[DATA PROVIDED — start]

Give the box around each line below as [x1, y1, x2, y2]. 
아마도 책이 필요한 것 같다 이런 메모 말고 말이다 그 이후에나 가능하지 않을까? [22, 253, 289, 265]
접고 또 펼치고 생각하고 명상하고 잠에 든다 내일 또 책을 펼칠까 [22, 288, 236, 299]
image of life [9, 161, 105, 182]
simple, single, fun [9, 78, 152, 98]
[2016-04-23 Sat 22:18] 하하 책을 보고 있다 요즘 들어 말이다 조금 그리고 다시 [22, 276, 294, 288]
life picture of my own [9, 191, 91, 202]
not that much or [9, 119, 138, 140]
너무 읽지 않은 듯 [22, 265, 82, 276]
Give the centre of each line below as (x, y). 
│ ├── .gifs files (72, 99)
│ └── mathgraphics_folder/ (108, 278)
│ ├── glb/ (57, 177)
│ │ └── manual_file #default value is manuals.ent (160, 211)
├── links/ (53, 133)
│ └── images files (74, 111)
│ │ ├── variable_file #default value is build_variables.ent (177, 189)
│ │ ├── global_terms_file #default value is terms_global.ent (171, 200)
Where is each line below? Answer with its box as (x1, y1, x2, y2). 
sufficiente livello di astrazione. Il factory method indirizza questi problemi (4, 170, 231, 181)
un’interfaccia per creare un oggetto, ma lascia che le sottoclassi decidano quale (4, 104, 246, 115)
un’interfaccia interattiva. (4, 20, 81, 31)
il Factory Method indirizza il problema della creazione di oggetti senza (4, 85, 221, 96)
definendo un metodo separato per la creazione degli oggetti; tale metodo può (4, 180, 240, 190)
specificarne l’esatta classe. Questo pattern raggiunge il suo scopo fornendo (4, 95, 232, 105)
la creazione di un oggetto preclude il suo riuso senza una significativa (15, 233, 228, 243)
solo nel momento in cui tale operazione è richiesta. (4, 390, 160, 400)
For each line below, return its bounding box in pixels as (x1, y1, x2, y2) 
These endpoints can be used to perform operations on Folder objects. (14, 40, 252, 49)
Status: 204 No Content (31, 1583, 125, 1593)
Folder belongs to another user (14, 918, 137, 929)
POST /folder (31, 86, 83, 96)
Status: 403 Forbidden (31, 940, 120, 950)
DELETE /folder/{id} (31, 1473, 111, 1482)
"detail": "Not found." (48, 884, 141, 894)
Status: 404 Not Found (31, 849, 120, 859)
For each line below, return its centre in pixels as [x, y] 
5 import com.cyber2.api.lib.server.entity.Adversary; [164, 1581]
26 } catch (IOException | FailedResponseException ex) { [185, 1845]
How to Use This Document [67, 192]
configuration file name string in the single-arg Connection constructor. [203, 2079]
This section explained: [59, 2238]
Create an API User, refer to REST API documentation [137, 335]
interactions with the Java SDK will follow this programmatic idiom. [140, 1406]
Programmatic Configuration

[DATA PROVIDED — finish]

_TASK DETAILS:_
All of the entries should be repeated word for word.

_RESULT BELOW:_
Give the box around each line below as [x1, y1, x2, y2]. 
아마도 책이 필요한 것 같다 이런 메모 말고 말이다 그 이후에나 가능하지 않을까? [22, 253, 289, 265]
접고 또 펼치고 생각하고 명상하고 잠에 든다 내일 또 책을 펼칠까 [22, 288, 236, 299]
image of life [9, 161, 105, 182]
simple, single, fun [9, 78, 152, 98]
[2016-04-23 Sat 22:18] 하하 책을 보고 있다 요즘 들어 말이다 조금 그리고 다시 [22, 276, 294, 288]
life picture of my own [9, 191, 91, 202]
not that much or [9, 119, 138, 140]
너무 읽지 않은 듯 [22, 265, 82, 276]
Give the centre of each line below as (x, y). 
│ ├── .gifs files (72, 99)
│ └── mathgraphics_folder/ (108, 278)
│ ├── glb/ (57, 177)
│ │ └── manual_file #default value is manuals.ent (160, 211)
├── links/ (53, 133)
│ └── images files (74, 111)
│ │ ├── variable_file #default value is build_variables.ent (177, 189)
│ │ ├── global_terms_file #default value is terms_global.ent (171, 200)
Where is each line below? Answer with its box as (x1, y1, x2, y2). 
sufficiente livello di astrazione. Il factory method indirizza questi problemi (4, 170, 231, 181)
un’interfaccia per creare un oggetto, ma lascia che le sottoclassi decidano quale (4, 104, 246, 115)
un’interfaccia interattiva. (4, 20, 81, 31)
il Factory Method indirizza il problema della creazione di oggetti senza (4, 85, 221, 96)
definendo un metodo separato per la creazione degli oggetti; tale metodo può (4, 180, 240, 190)
specificarne l’esatta classe. Questo pattern raggiunge il suo scopo fornendo (4, 95, 232, 105)
la creazione di un oggetto preclude il suo riuso senza una significativa (15, 233, 228, 243)
solo nel momento in cui tale operazione è richiesta. (4, 390, 160, 400)
For each line below, return its bounding box in pixels as (x1, y1, x2, y2) 
These endpoints can be used to perform operations on Folder objects. (14, 40, 252, 49)
Status: 204 No Content (31, 1583, 125, 1593)
Folder belongs to another user (14, 918, 137, 929)
POST /folder (31, 86, 83, 96)
Status: 403 Forbidden (31, 940, 120, 950)
DELETE /folder/{id} (31, 1473, 111, 1482)
"detail": "Not found." (48, 884, 141, 894)
Status: 404 Not Found (31, 849, 120, 859)
For each line below, return its centre in pixels as [x, y] 
5 import com.cyber2.api.lib.server.entity.Adversary; [164, 1581]
26 } catch (IOException | FailedResponseException ex) { [185, 1845]
How to Use This Document [67, 192]
configuration file name string in the single-arg Connection constructor. [203, 2079]
This section explained: [59, 2238]
Create an API User, refer to REST API documentation [137, 335]
interactions with the Java SDK will follow this programmatic idiom. [140, 1406]
Programmatic Configuration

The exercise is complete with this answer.